# [Exercise instructions]
Reproduce, please, only the lines from the first line below to the line containing "the project but", inclusive.

(Stored data entries)

★ ★ ★ ★ ★ ★ ★

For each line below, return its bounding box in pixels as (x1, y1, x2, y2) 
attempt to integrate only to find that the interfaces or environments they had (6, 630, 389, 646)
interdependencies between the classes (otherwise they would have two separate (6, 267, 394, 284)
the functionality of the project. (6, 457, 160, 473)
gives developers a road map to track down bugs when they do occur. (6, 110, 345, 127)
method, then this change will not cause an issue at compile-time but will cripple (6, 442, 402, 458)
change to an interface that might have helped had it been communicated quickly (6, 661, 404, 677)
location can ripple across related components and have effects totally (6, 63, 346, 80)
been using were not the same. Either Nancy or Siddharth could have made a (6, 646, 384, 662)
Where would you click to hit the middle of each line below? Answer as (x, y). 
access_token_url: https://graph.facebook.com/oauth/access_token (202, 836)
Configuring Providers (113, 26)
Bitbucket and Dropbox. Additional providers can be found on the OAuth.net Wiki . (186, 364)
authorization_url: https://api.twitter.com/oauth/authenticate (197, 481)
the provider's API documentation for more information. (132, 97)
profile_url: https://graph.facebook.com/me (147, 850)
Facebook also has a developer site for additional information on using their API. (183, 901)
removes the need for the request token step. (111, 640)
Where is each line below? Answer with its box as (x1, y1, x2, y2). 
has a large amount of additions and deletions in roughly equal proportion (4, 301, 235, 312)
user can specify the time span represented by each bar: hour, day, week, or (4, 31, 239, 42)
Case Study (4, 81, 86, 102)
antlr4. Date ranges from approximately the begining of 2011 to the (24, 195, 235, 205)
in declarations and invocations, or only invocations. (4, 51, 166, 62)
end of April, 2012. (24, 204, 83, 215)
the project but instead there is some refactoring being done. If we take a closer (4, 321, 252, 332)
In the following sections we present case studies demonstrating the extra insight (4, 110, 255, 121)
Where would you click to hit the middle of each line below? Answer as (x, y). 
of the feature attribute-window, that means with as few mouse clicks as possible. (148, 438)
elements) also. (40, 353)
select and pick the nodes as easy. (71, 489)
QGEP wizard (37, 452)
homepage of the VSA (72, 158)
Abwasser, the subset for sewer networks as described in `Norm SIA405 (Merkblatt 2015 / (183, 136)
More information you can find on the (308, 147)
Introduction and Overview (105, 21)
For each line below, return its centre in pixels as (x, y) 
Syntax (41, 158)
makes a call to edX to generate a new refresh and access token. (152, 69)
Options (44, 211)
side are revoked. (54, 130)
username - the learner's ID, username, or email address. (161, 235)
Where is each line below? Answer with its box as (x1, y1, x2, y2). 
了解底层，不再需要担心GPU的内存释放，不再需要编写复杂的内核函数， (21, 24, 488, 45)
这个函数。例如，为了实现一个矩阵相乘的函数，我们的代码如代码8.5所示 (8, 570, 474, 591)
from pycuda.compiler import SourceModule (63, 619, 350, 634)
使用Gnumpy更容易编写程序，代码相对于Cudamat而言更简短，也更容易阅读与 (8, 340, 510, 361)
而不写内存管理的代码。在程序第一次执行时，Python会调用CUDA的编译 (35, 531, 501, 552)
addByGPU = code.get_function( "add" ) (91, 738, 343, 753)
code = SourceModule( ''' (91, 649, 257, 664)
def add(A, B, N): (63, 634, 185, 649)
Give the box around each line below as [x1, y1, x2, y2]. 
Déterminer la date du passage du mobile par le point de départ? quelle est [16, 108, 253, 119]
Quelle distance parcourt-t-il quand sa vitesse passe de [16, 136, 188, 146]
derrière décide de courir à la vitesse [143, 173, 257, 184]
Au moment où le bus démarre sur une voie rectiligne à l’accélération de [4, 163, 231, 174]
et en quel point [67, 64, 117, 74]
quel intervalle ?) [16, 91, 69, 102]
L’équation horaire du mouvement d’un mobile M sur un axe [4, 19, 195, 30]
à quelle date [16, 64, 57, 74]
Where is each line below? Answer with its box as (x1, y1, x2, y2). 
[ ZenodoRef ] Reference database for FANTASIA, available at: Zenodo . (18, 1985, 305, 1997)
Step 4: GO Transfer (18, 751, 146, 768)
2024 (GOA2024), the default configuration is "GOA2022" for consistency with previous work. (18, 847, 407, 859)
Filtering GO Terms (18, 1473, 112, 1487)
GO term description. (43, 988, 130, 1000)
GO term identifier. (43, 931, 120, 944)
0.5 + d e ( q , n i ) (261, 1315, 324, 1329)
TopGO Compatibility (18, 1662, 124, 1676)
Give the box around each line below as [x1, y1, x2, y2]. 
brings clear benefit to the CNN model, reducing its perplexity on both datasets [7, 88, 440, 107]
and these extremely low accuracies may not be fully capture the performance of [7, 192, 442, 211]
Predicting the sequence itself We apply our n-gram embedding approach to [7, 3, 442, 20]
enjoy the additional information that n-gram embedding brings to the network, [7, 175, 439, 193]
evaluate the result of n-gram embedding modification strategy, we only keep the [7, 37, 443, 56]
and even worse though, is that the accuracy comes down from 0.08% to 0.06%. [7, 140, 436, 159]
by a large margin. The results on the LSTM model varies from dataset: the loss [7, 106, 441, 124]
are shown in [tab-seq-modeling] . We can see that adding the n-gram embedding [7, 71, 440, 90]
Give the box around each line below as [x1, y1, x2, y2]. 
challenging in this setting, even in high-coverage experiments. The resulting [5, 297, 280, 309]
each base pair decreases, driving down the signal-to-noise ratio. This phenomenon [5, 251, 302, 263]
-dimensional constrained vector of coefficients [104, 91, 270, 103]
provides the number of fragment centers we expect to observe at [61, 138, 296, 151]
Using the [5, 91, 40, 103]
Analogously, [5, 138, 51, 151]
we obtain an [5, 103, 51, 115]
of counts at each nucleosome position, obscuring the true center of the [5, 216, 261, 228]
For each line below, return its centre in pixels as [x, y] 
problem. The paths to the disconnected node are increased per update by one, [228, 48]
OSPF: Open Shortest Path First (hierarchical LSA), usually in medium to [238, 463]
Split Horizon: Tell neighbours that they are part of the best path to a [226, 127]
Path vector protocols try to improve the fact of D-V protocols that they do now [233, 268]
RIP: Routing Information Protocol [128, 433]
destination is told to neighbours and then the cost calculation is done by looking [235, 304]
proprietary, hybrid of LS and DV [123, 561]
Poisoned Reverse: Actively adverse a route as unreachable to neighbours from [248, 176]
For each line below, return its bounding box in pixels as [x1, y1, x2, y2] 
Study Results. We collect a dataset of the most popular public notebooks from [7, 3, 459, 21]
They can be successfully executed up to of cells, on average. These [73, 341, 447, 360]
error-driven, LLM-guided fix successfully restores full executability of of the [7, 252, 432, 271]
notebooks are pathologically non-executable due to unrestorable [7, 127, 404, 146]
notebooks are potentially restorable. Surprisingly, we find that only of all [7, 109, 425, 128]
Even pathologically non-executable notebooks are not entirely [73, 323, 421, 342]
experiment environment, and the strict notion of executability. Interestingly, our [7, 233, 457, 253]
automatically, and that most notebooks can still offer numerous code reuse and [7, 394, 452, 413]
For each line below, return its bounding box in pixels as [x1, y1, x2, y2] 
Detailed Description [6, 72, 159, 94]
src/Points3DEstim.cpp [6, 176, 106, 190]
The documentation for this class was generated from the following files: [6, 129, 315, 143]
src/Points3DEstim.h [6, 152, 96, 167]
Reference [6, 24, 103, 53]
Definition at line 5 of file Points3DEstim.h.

★ ★ ★ ★ ★ ★ ★

# [Expected answer]
For each line below, return its bounding box in pixels as (x1, y1, x2, y2) 
attempt to integrate only to find that the interfaces or environments they had (6, 630, 389, 646)
interdependencies between the classes (otherwise they would have two separate (6, 267, 394, 284)
the functionality of the project. (6, 457, 160, 473)
gives developers a road map to track down bugs when they do occur. (6, 110, 345, 127)
method, then this change will not cause an issue at compile-time but will cripple (6, 442, 402, 458)
change to an interface that might have helped had it been communicated quickly (6, 661, 404, 677)
location can ripple across related components and have effects totally (6, 63, 346, 80)
been using were not the same. Either Nancy or Siddharth could have made a (6, 646, 384, 662)
Where would you click to hit the middle of each line below? Answer as (x, y). 
access_token_url: https://graph.facebook.com/oauth/access_token (202, 836)
Configuring Providers (113, 26)
Bitbucket and Dropbox. Additional providers can be found on the OAuth.net Wiki . (186, 364)
authorization_url: https://api.twitter.com/oauth/authenticate (197, 481)
the provider's API documentation for more information. (132, 97)
profile_url: https://graph.facebook.com/me (147, 850)
Facebook also has a developer site for additional information on using their API. (183, 901)
removes the need for the request token step. (111, 640)
Where is each line below? Answer with its box as (x1, y1, x2, y2). 
has a large amount of additions and deletions in roughly equal proportion (4, 301, 235, 312)
user can specify the time span represented by each bar: hour, day, week, or (4, 31, 239, 42)
Case Study (4, 81, 86, 102)
antlr4. Date ranges from approximately the begining of 2011 to the (24, 195, 235, 205)
in declarations and invocations, or only invocations. (4, 51, 166, 62)
end of April, 2012. (24, 204, 83, 215)
the project but instead there is some refactoring being done. If we take a closer (4, 321, 252, 332)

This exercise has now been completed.